Sensory Homology: The Link between Taste and Smell in COVID-19

How does gustation work?

Gustation is the signal induced by the interaction of a chemical ‘tastant’ with a taste receptor on taste buds. Taste buds are mostly found on the tongue, but are also along the cheeks, soft palate, pharynx, epiglottis and other parts of the digestive tract. There are five established ‘tastes’: sweet, salty, bitter, sour, umami. Contrary to prior thought, different tastes are not perceived based on the organization of different taste receptors. All taste buds in the oral cavity express receptors for all of the 5 'tastes'. On the tongue, for instance, taste buds are on ridges called papillae. Each taste bud has around 100 specialized taste receptor epithelial cells. There are several types of epithelial cells in the taste bud, including gustatory cells, supporting cells and basal stem cells. The stem cells replenish the epithelium weekly since the tongue’s function encourages the sloughing off and turnover of cells. The gustatory cells, which sense tastants through chemoreceptors, are not neurons, unlike the OSNs in the olfactory epithelium. Tastants from food dissolve in saliva to diffuse into taste pores in order to bind to these receptors on gustatory cells. When the tastant binds to its receptor, the gustatory cells release neurotransmitters/ATP that can then activate the neurons in the facial, glossopharyngeal and vagus cranial nerves. Neurons fire action potentials to the gustatory nucleus in the medulla and the thalamus to eventually reach the gustatory cortex, where taste is perceived and digestive/endocrine signals are prompted.

The ‘taste’ transduced to the brain depends on how the action potential was triggered: if upon binding the tastant, for instance, triggered the opening of sodium channels, the tastant is interpreted as ‘salty’. If a sweet tastant were engineered to trigger a salty receptor, the brain would interpret the tastant as salty.

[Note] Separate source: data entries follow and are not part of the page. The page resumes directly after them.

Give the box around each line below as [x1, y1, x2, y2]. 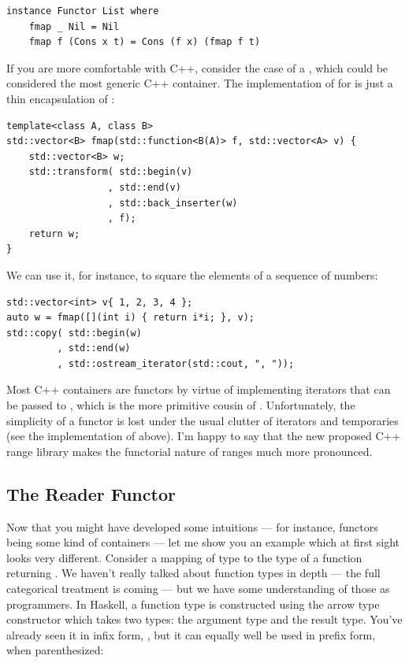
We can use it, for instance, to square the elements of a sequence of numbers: [6, 266, 378, 283]
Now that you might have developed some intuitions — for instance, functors [6, 518, 378, 535]
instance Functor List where [6, 6, 159, 17]
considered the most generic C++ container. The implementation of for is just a [6, 75, 393, 91]
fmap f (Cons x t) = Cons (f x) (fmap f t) [28, 36, 261, 48]
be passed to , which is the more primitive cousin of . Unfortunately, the [6, 397, 355, 413]
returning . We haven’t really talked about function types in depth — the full [6, 565, 381, 581]
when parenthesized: [6, 642, 104, 658]
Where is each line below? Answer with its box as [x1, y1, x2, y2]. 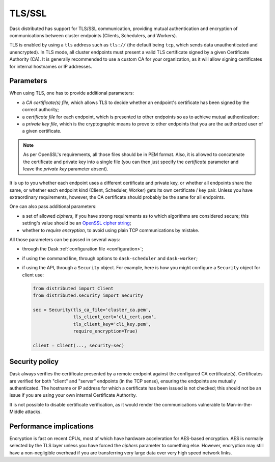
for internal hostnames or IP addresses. [9, 63, 92, 69]
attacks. [24, 408, 42, 415]
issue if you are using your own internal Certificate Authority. [9, 392, 137, 398]
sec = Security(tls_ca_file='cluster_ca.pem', [33, 306, 151, 313]
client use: [22, 272, 44, 278]
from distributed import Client [33, 286, 114, 291]
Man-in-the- [227, 401, 253, 407]
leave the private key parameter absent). [23, 166, 108, 172]
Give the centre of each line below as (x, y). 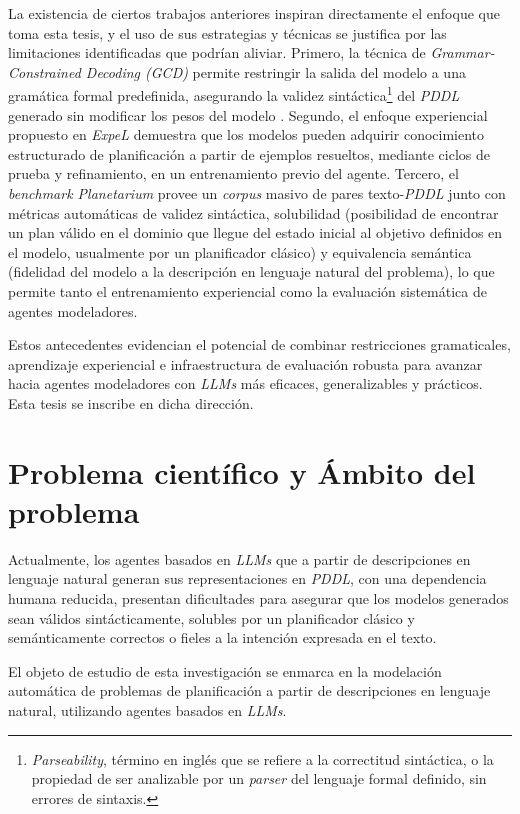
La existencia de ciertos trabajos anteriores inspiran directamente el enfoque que (254, 13)
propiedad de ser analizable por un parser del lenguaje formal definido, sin (259, 778)
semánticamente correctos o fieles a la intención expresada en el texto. (222, 637)
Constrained (44, 71)
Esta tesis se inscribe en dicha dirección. (131, 402)
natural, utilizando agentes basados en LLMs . (147, 710)
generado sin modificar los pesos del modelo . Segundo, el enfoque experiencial (248, 114)
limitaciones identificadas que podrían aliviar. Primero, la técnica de (217, 52)
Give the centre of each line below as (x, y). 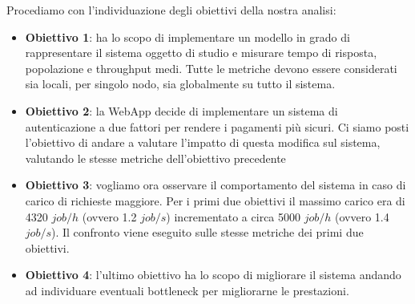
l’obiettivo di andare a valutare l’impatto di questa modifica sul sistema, (203, 142)
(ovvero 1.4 (362, 216)
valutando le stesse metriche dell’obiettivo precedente (155, 158)
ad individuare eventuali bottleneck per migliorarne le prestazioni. (187, 290)
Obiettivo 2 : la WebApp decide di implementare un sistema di (181, 110)
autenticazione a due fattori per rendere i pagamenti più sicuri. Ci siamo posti (217, 126)
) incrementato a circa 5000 (234, 216)
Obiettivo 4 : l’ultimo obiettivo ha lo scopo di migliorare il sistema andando (213, 275)
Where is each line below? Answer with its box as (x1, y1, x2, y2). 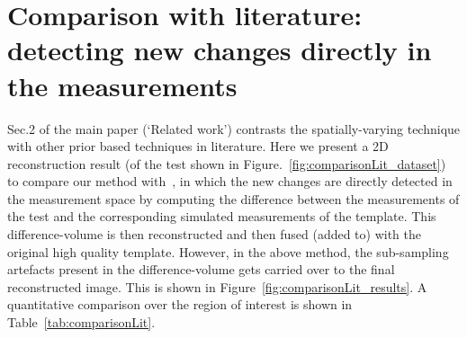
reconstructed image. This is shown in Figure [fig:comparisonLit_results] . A (7, 277, 427, 296)
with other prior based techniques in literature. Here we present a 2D (7, 137, 389, 156)
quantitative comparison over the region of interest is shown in (7, 295, 353, 314)
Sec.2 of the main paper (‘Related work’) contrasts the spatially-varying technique (7, 119, 461, 138)
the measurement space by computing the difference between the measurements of (7, 189, 460, 208)
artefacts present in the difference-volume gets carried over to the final (7, 260, 395, 279)
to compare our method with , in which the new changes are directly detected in (7, 172, 453, 191)
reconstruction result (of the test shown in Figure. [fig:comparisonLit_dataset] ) (7, 154, 446, 173)
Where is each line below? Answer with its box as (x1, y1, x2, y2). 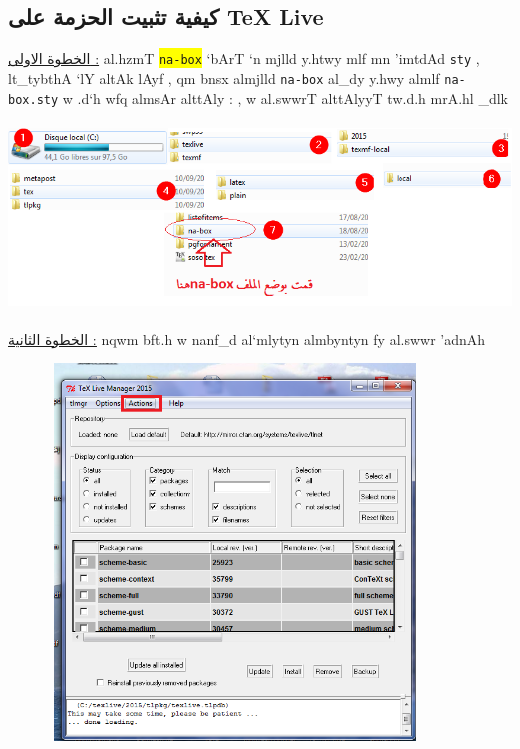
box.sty (8, 92, 59, 107)
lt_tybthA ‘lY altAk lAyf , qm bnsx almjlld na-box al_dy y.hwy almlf (8, 67, 440, 88)
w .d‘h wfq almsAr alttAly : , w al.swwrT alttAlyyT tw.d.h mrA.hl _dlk (62, 87, 508, 108)
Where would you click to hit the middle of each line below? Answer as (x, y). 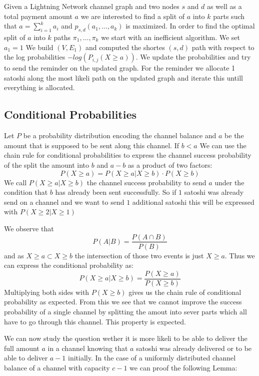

Additionally, the gustatory nucleus also controls salivation indirectly by stimulating the hypothalamus and amygdala. In essence, taste and salivation, as you would expect, are interrelated. Maybe this rings a bell to Ivan Pavlov’s salivating dogs upon conditioning to a tasty treat.

How are smell and taste related?

Smell and taste are very interrelated so it is not surprising for both to be lost in COVID-19 patient pathology. Both smell and taste transduce sensory signals through chemoreceptors in taste bud gustatory cells and olfactory sensory neurons. Chemoreceptors detect endogenous or exogenous chemicals; in the case of olfaction, the chemicals detected are volatile. Other senses utilize photoreceptors (for sight) or mechanoreceptors (such as hair cells for hearing) to translate information from the environment into action potentials the brain can interpret. Having exposed, sensory neurons is biology’s way of linking the nervous system to the outside world.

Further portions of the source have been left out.